Not only during Mecca's conquest, but also in the course of all the battles and conquests made in the time of the Prophet Muhammad (pbuh), the rights of innocent and defenseless people were meticulously protected. The Prophet Muhammad (pbuh) reminded believers numerous times about this subject and by his own practice became a role model for others to follow. Indeed, he addressed believers who were about to go to war in the following terms: "Go to war in adherence to the religion of God. Never touch the elderly, women or children. Always improve their situation and be kind to them. God loves those who are sincere."2The Messenger of God (pbuh) also clarified the attitude Muslims must adopt even when they are in the middle of a raging battle:
Do not kill children. Avoid touching people who devote themselves to worship in churches! Never murder women and the elderly. Do not set trees on fire or cut them down. Never destroy houses! 3
The Islamic principles God proclaims in the Qur'an account for this peaceful and temperate policy of the Prophet Muhammad (pbuh). In the Qur'an, God commands believers to treat the non-Muslims kindly and justly:
God does not forbid you from being good to those who have not fought you over religion or driven you from your homes, or from being just towards them. God loves those who are just... (Qur'an, 60:8-9)

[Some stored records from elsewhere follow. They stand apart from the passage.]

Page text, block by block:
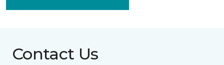
Contact Us
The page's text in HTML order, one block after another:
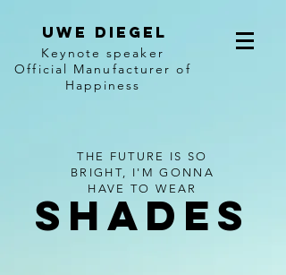
Uwe diegel
Keynote speaker
Official Manufacturer of
Happiness
THE FUTURE IS SO
BRIGHT, I'M GONNA
HAVE TO WEAR
SHADES
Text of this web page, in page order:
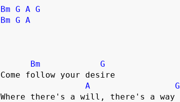
Bm G A G
Bm G A
Bm
G
Come follow your desire
A
G
Where there's a will, there's a way
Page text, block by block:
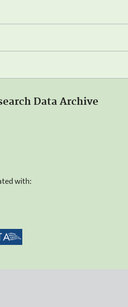
Data Archive
with:
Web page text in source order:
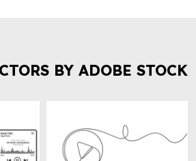
BY ADOBE STOCK
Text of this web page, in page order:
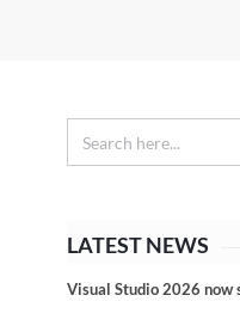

In the above verses, how Muslims should behave towards others is stated: A Muslim should treat all non-Muslims kindly. In a case where this enmity causes violent attacks against Islam and Muslims, that is, where they wage a war against them, then Muslims should respond to them justly by considering the humane dimensions of the situation. All forms of barbarism, unnecessary acts of violence and unjust aggression are forbidden by Islam. In another verse, God warns Muslims against this and explains that no condition should not cause them to fall into injustice:
You who believe! Show integrity for the sake of God, bearing witness with justice. Do not let hatred for a people incite you into not being just. Be just. That is closer to heedfulness. Heed God (alone). God is aware of what you do. (Qur'an, 5:8)
The True Meaning of Jihad in the Qur'an
There is no killing in the jihad in the Qur'an. There is no raining bombs down in the jihad in the Qur'an. There are no suicide bombers or cowardly attacks on the innocent. There is no hatred or cursing people in the jihad in the Qur'an. The children of the Prophet Abraham (pbuh), of the Prophet Jacob (pbuh) and the Prophet Moses (pbuh) are not accursed in the jihad in the Qur'an. There are no threats and intimidation in the jihad in the Qur'an. Islam is not that kind of faith. There is no slaughter, death, hatred and rage in Islam, nor in Christianity or in Judaism.
Therefore, if someone says, "I learned from the Qur'an that I must kill, bomb and curse people" then he is lying, or has been mistaught. A radical who says he is a Muslim follows a faith invented solely for the purpose of killing, bombing and cursing. That invented faith does not stem from the Qur'an. The Holy Book they kiss and touch to their foreheads and hang on the wall may never actually have been read.
That is the kind of faith in which everything is dark. It offers hatred instead of love, anger instead of affection, enmity instead of brotherhood, afflictions instead of beauty and ignorance instead of art, beauty, science and culture. It is easy to put a gun in the hand of someone who believes in such a faith. It is easy to say, "That community are your enemies." It is easy to stir such a person up. It is easy to produce communities of rage. This terrible scourge, which exists not only in Islam but also in all the true faiths and even in Marxism, Satanism and materialism, in short in all religions, ideologies and ways of thinking, is the scourge of radicalism.
Why does radicalism exist? Because that is what many people are taught. They know no other faith. That is all the radicals who appear in the name of Islam know as Islam. They have been left in ignorance, in a ghetto. They have been turned away from society, art and science. They have always been misinformed about the concept of "jihad" and have applied it wrongly because that is what they were taught. They have always imagined that by acting on what they were taught they were doing a good thing. They never even imagined they were actually harming themselves, their faith, their own families, their own peoples and, of course, others.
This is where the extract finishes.